Home canning has experienced waves of popularity since becoming widespread during World War I. It maintained a steady following throughout the Great Depression, then, according to the U.S. Department of Agriculture, it went through a deep decline after World War II when the practice reached its peak. Since the do-it-yourself, back-to-the-land movement of the 1970s, though, home canning has been regaining ground. But not since the Great Canning Jar Lid Shortage of 1975 has Kestell seen such a shortage of supplies.

In many ways, she said, “People are moving back to the ways of Laura Ingalls Wilder’s Little House in the Big Woods, but our ‘big woods’ is the city. People are learning how to grow their own food in apartments or on small plots, decks, and patios. And they’re wanting to preserve it.”

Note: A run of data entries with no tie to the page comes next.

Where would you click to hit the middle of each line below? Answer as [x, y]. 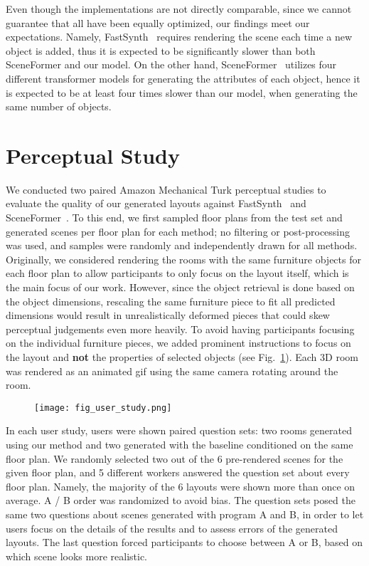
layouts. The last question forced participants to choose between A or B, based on [184, 542]
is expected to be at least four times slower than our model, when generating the [182, 92]
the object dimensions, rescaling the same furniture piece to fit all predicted [171, 301]
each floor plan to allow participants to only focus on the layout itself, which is [177, 273]
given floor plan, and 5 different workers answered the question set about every [178, 472]
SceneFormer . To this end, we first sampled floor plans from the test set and [174, 218]
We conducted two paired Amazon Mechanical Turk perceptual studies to [166, 189]
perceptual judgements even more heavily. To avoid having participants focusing [180, 329]
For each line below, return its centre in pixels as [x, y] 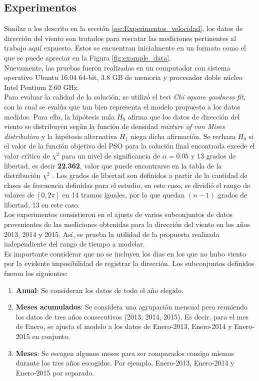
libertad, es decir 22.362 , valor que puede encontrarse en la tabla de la [113, 165]
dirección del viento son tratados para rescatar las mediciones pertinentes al [120, 38]
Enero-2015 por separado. [55, 372]
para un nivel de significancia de [111, 155]
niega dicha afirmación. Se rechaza [183, 136]
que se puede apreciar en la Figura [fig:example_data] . [88, 57]
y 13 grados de [213, 155]
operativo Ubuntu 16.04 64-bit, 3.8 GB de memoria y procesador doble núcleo [123, 77]
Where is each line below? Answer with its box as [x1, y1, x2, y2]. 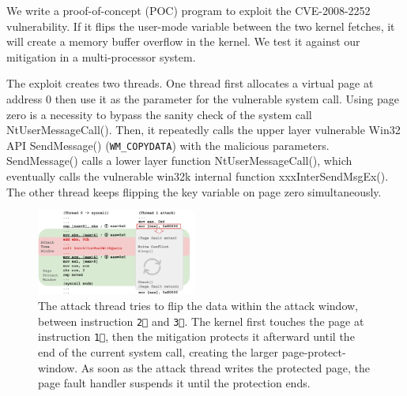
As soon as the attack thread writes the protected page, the [81, 359, 370, 375]
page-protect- [281, 343, 346, 360]
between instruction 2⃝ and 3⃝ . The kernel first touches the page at [38, 312, 364, 329]
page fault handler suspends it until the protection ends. [38, 375, 311, 391]
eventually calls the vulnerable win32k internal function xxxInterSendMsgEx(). [6, 168, 389, 184]
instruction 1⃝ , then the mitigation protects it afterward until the [38, 328, 355, 345]
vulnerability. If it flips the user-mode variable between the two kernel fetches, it [6, 17, 395, 34]
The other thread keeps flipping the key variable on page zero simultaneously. [6, 183, 382, 200]
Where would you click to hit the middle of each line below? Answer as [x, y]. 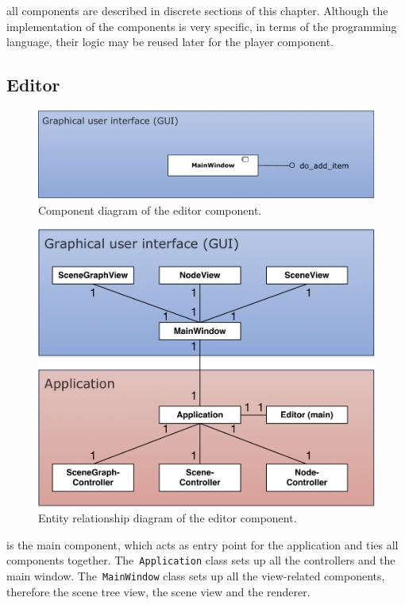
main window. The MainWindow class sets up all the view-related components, [196, 576]
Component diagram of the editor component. [150, 209]
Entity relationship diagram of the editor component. [168, 518]
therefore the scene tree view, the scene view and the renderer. [158, 591]
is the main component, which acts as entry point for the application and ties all [202, 544]
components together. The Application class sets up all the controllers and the [201, 560]
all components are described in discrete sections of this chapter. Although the [197, 10]
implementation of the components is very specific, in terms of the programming [202, 26]
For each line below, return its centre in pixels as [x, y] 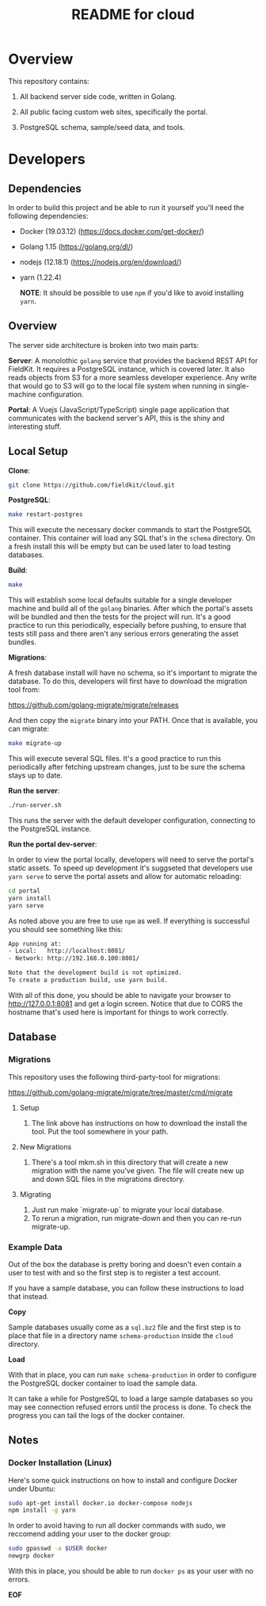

Lids, also called flats, have been especially sought after because safety guidelines dictate they should be used only once for canning purposes. Reuse can affect the seal, which guards against mold and bacteria including Clostridium botulinum. Toxins produced by that bacterium cause botulism, a rare but fatal form of food poisoning linked to improperly canned foods, particularly meat and vegetables.

Improperly canned foods can kill you. That’s one reason canning can be intimidating to beginners. The method also requires specific equipment, including⁠—in some cases⁠—a pressure canner. Decades ago, they were known to blow gaskets, spewing steam and boiling liquid, and causing third-degree burns. They don’t make them like they used to⁠—and that’s a good thing, Kestell said. “You almost have to have a PhD to blow one up. They are so secure now because of all of the safety features that have been added.”

While fear has kept some people from canning, it’s also motivated many to take up or rediscover the practice. “There’s certainly a little fear behind it,” said Alice Ma, dietitian for WSU Dining Services. “We’re seeing a lot of gaps in our food system. We’re seeing people experiencing empty shelves and feeling afraid they won’t have food.”

Another factor causing people to learn to can: “It’s something to do,” said Ma, comparing the trend to the sourdough craze that took place early in the lockdowns. “Why not learn a new skill during the pandemic?”

Ma learned to can three years ago. She started with jams, fruits, and pickles, and has stuck with those staples largely because they don’t require a pressure canner. In general, high-acid foods⁠—such as peaches, tomatoes, cherries, and berries⁠—can be safely canned in a water bath. “To have a summer fruit pie and that summer feeling in the middle of winter is really nice,” said Ma, who taught an online introduction-to-canning class last summer to WSU employees through Human Resource Services’ Coug Connect program.

For those still uncertain, she said, “Freezing is a great option.”